Spicy Thai Collard Wraps
- 6 Large Collard Leaves
- 3 tbsp umeboshi plum vinegar
- 3 tbsp unrefined sesame oil
- 3 heaping tbsp raw almond butter
- 1 clove garlic, pressed (can add another as well)
- 2-3 tbsp peeled and finely shredded ginger (grating it can leave it a little stringing, discard that last string chunck)
- ½ cup finely chopped green onions, include greens
- 1-2 kaffir lime leaves, sliced very thin (optional) I have some precut in a jar that I found.
- I use about a tbsp of them.
- ¼ cup lime juice
- 1 ½ tbsp braggs amino acid or coconut aminos liquid
- 1 tbsp maple syrup or Yacon syrup.
- 1 large organic carrot or baby carrots cut into match sticks. I think it is easier to cut the baby carrots. Make sure they are Organic! I just read that commercial baby carrots are soaked in bleach!!!
- 1 small jicama, peeled and cut into match sticks. I often have them cut a whole one in half at the store for me because they usually are large.

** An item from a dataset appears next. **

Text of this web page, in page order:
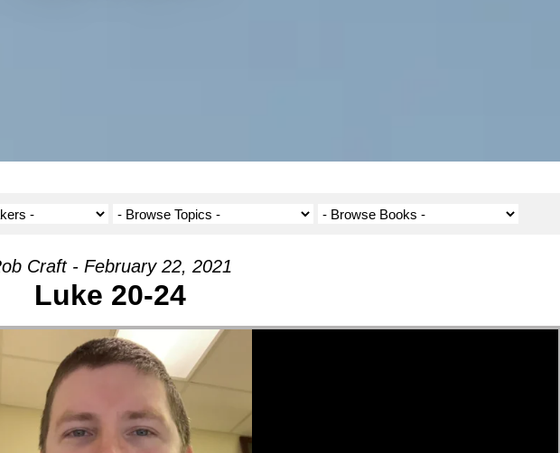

- 1 small cucumber cut into match sticks
- 4-5 stalks of raw, organic asparagus cut into 1-2 inch pieces
- 1 mango or papaya peeled, seeded and ut into ¼“ strips (optional, I did not do this)
- 2 cups mung bean sprouts (optional)
- 1/2 cup packed mint leaves (fresh)
- 20 basil leaves (fresh)
Bring a lg. Pot of water to a simmering boil. Submerge the collard leaves in the water for about 10 seconds. Remove them with tongs and drain immediately in a colander. Add cold water and ice to them and keep them submerged in ice water or I just added ice and cold water in between each leaf. This halts the cooking process and keeps their vibrant green color. While they cool I begin my next step. When they are cold, you can gently squeeze and blot with a clean dry towel. Toss them or dunk them in a mixture of 1 tbsp of umeboshi plum vinegar to coat and set them aside. You may need more vinegar, just add it. Just make sure they pass through it in the bottom of the bowl, both sides of the collard. I usually do this just as I’m ready to role them out.
In a bowl, mix together the sesame oil, almond butter, garlic, ginger, green onions, kaffir lime, lime juice and remaining 2 tbsp vinegar, braggs, maple syrup, and Sea Salt to taste.This can be made ahead of time and kept for 2 days in a sealed container in the fridge.It is delicious over chopped lettuce or spinach.